TRINA / COURONNÉE


コンゴから登場した女性歌手の欧州デビュー・アルバムです。なんだかR&Bっぽいゴージャスなジャケながら、そのクールネスを漂わせている、というか、その無愛想なたたずまいは何でしょうねえ?同様に、歌にもまったくアイソがない、ブッキラボーな雰囲気…、でも、コレ、なかなかイイんじゃないでしょうか? バックにおきましては、いかにも今っぽいアフロPOP仕様のルンバですが、その野性的で存在感ある中部アフリカ女子声?叙情というよりも叙事的な歌とさえ聞こえ、POPというよりは民俗音楽的資質さえ垣間見せる(というのは言い杉かもですが)飾りなくも耳に残るその歌声。愛想や愛嬌という概念がないかのように振る舞い、カワイイと思われたい、なんて、微塵にも思っていない?そんな歌い口。ジャケで王冠をいだいているのもダテじゃないような気がしてきましたよ。イイですねえ、媚というものがありませんな、この娘 、そしてこの歌声、よくよく聴いていると高貴なものと映って来ました(錯覚か?)。

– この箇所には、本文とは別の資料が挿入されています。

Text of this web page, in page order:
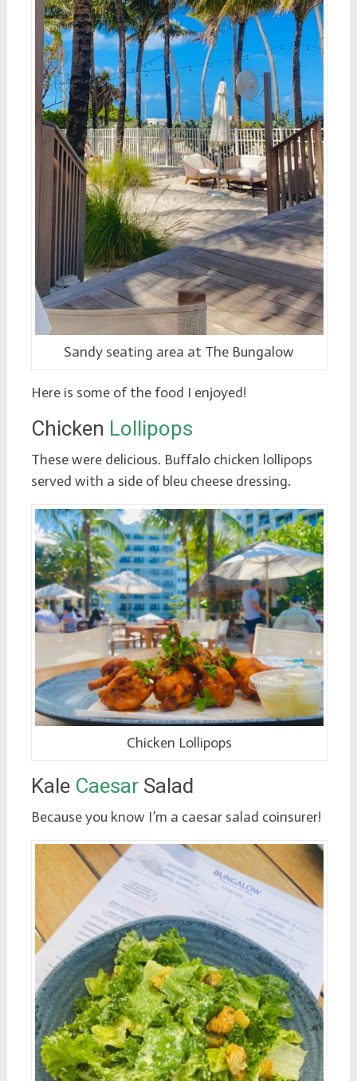
Sandy seating area at The Bungalow
Here is some of the food I enjoyed!
Chicken Lollipops
These were delicious. Buffalo chicken lollipops
served with a side of bleu cheese dressing.
Chicken Lollipops
Kale CaesarSalad
Because you know I’m a caesar salad coinsurer!
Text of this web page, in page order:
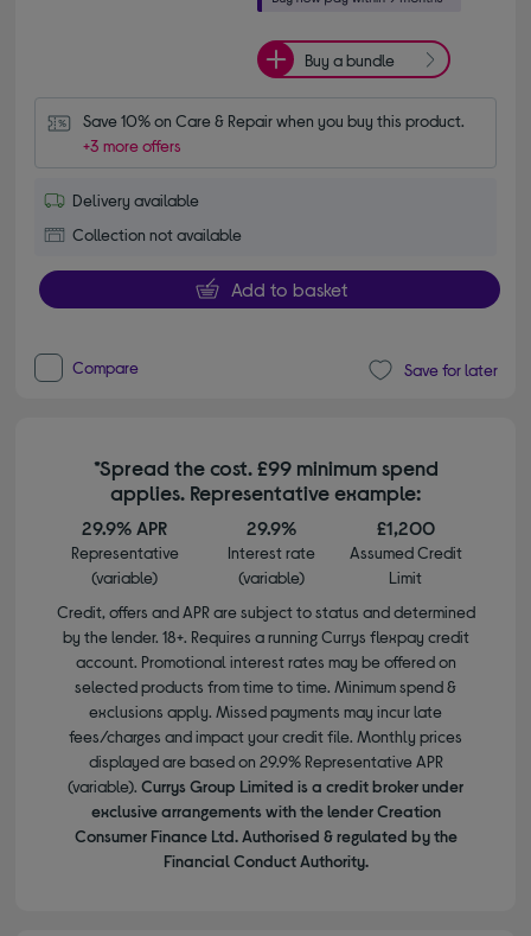
Buy a bundle
Save 10% on Care & Repair when you buy this product.
+3 more offers
Delivery available
Collection not available
Add to basket
Compare Save for later
*Spread the cost. £99 minimum spend
applies. Representative example:
29.9% APR
Representative
(variable)
29.9%
Interest rate
(variable)
£1,200
Assumed Credit
Limit
Credit, offers and APR are subject to status and determined
by the lender. 18+. Requires a running Currys flexpay credit
account. Promotional interest rates may be offered on
selected products from time to time. Minimum spend &
exclusions apply. Missed payments may incur late
fees/charges and impact your credit file. Monthly prices
displayed are based on 29.9% Representative APR
(variable). Currys Group Limited is a credit broker under
exclusive arrangements with the lender Creation
Consumer Finance Ltd. Authorised & regulated by the
Financial Conduct Authority.
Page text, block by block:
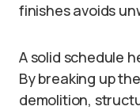
finishes avoids
A solid schedule
By breaking up
demolition,
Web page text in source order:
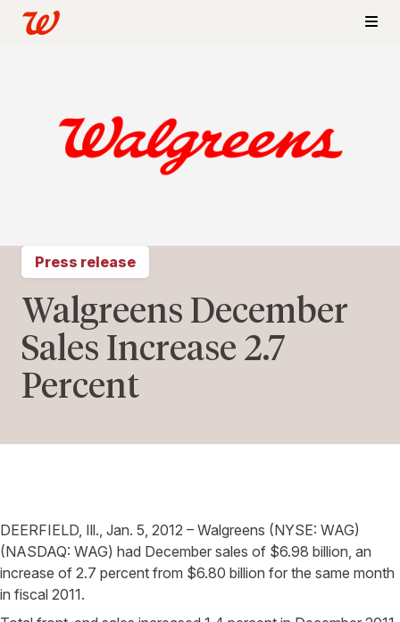
Press release
Walgreens December
Sales Increase 2.7
Percent
DEERFIELD, Ill., Jan. 5, 2012 – Walgreens (NYSE: WAG)
(NASDAQ: WAG) had December sales of $6.98 billion, an
increase of 2.7 percent from $6.80 billion for the same month
in fiscal 2011.
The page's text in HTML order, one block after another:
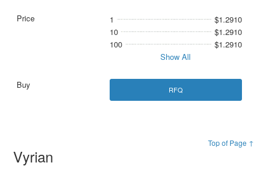
1
$1.2910
10
$1.2910
100
$1.2910
Show All
RFQ
Top of Page ↑
Vyrian
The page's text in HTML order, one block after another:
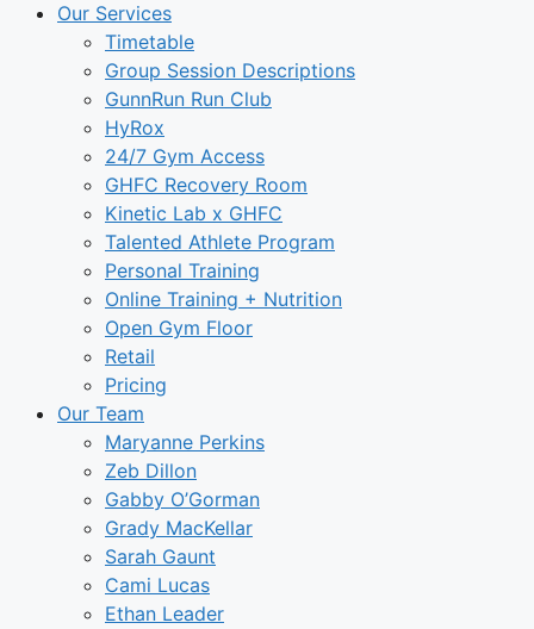
Our Services
Timetable
Group Session Descriptions
GunnRun Run Club
HyRox
24/7 Gym Access
GHFC Recovery Room
Kinetic Lab x GHFC
Talented Athlete Program
Personal Training
Online Training + Nutrition
Open Gym Floor
Retail
Pricing
Our Team
Maryanne Perkins
Zeb Dillon
Gabby O’Gorman
Grady MacKellar
Sarah Gaunt
Cami Lucas
Ethan Leader
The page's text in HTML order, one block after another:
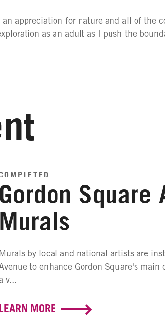
appreciation for nature and all of the
as an adult as I push the
Gordon
Murals
Murals by local and national artists are
to enhance Gordon Square's
v...
LEARN MORE
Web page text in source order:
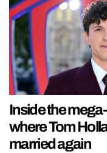
Inside the
where Tom
married again
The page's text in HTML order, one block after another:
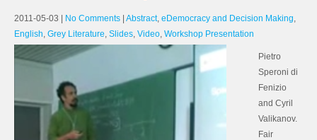
2011-05-03 No Comments Abstract, eDemocracy and Decision Making,
English, Grey Literature, Slides, Video, Workshop Presentation
Pietro
Speroni di
Fenizio
and Cyril
Valikanov.
Fair
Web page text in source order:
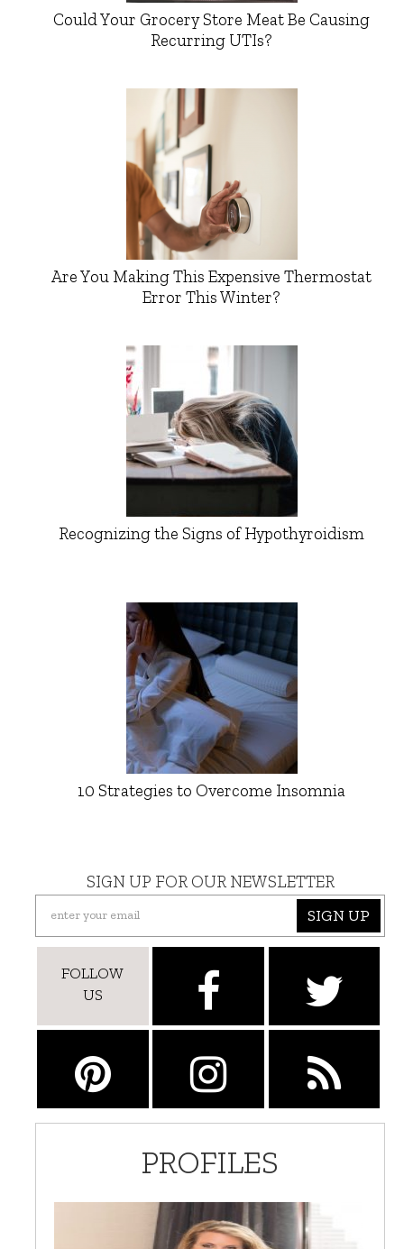
Could Your Grocery Store Meat Be Causing
Recurring UTIs?
Are You Making This Expensive Thermostat
Error This Winter?
Recognizing the Signs of Hypothyroidism
10 Strategies to Overcome Insomnia
SIGN UP FOR OUR NEWSLETTER
SIGN UP
FOLLOW
US
PROFILES
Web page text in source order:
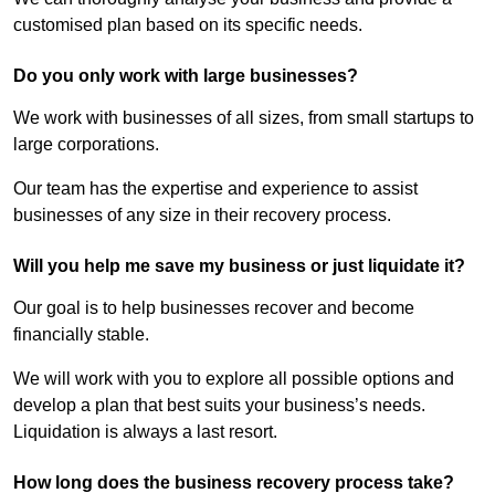
customised plan based on its specific needs.
Do you only work with large businesses?
We work with businesses of all sizes, from small startups to
large corporations.
Our team has the expertise and experience to assist
businesses of any size in their recovery process.
Will you help me save my business or just liquidate it?
Our goal is to help businesses recover and become
financially stable.
We will work with you to explore all possible options and
develop a plan that best suits your business’s needs.
Liquidation is always a last resort.
How long does the business recovery process take?
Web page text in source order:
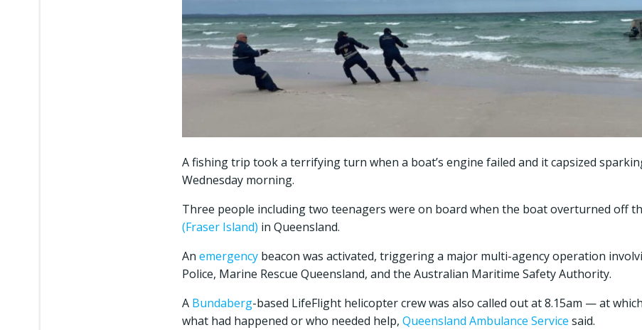
A fishing trip took a terrifying turn when a boat’s engine failed and it capsized
Wednesday morning.
Three people including two teenagers were on board when the boat overturned off
(Fraser Island) in Queensland.
Anemergency beacon was activated, triggering a major multi-agency operation
Police, Marine Rescue Queensland, and the Australian Maritime Safety Authority.
A Bundaberg-based LifeFlight helicopter crew was also called out at 8.15am — at
what had happened or who needed help,Queensland Ambulance Service said.
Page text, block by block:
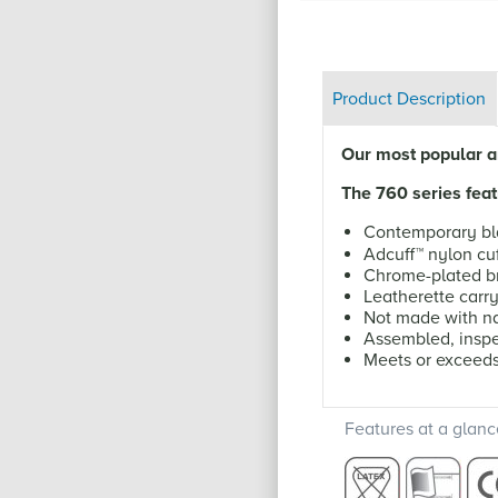
Product Description
Our most popular
The 760 series
Contemporary
Adcuff™ nylon
Chrome-plated
Leatherette
Not made with
Assembled,
Meets or
Features at a
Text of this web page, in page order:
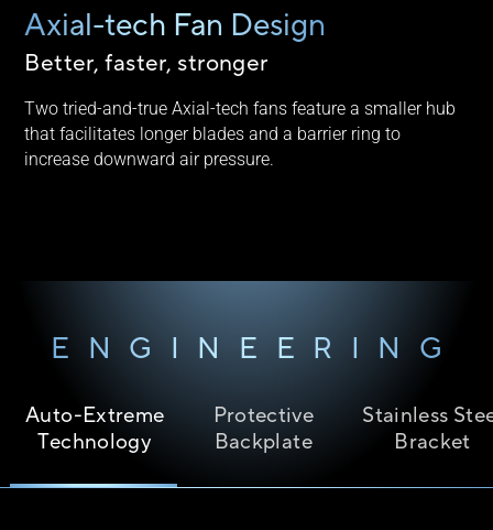
Axial-tech Fan Design
Better, faster, stronger
Two tried-and-true Axial-tech fans feature a smaller hub
that facilitates longer blades and a barrier ring to
increase downward air pressure.
ENGINEERING
Auto-Extreme
Technology
Protective
Backplate
Stainless
Bracket
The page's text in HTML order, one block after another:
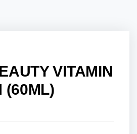
VITAMIN
(60ML)
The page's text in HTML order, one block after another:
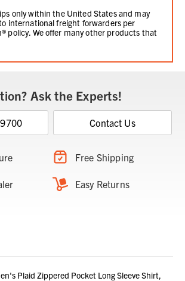
only within the United States and may
international freight forwarders per
policy. We offer many other products that
Ask the Experts!
Contact Us
Free Shipping
Easy Returns
Plaid Zippered Pocket Long Sleeve Shirt,
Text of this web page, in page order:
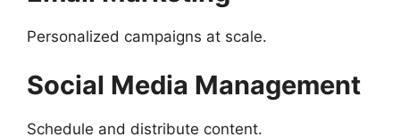
Personalized campaigns at scale.
Social Media Management
Schedule and distribute content.
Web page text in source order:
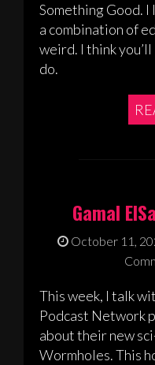
Something Good. I
a combination of
weird. I think you’ll
do.
Gamal
October 11,
This week, I talk
Podcast Network
about their new
Wormholes. This
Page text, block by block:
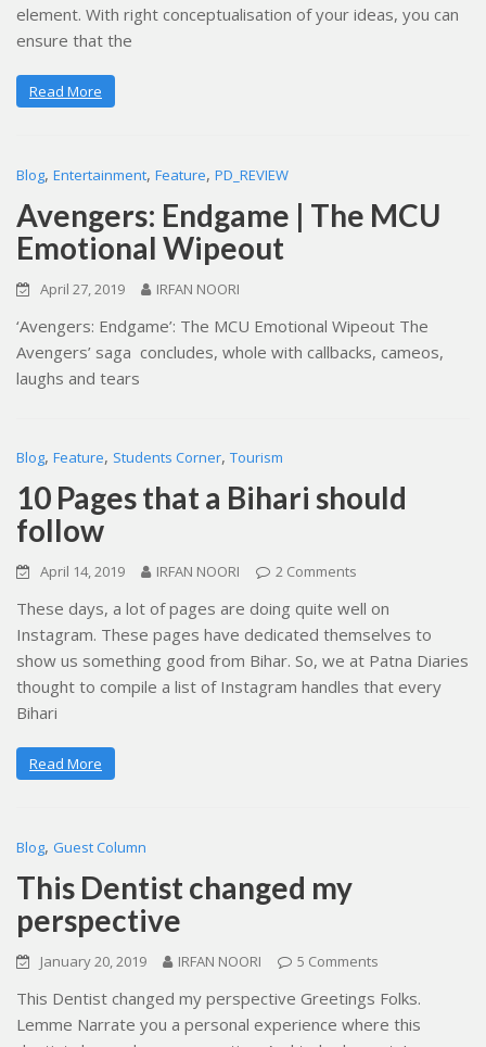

P.S. なんて、 入荷時にテキトーなことを書いてしまいましたが、この人、キンシャサのゴスペル・サークルの人気歌手だそう、完全に聞き誤っていますが、コンゴのゴスペルって、実はメチャメチャたくさんのアーティストがいて(なかなか手が出せない世界)現地での需要は大きいものがあり、その音楽スタイルも、ルンバありフォルクロールあり、POPありで、何でもありの世界。まあ、いわゆる英語圏のゴスペルとはちょっと違うんですね(って、英語圏のゴスペルも近年どう聴いてもフツーのPOPみたいなものも多いようですが)。ちなみにコンゴ民主共和国では80%の人がクリスチャン、そのうちの半分がカトリックで、プロテスタントが20%、キンバングー教会10%ほか、となるそうです。ちなみにトゥリナ・フキアウ嬢はカトリック系だそう。そーゆーことで、このニコリともしない無愛想、媚の無さは神につかえる身だったからなんですねえ…、そこんとこ “高貴” と勘違いしました。いやー、毎度テキトーでスミマセン!が、その歌声にはフォルクロールな味わい、確かにあると思いますが…。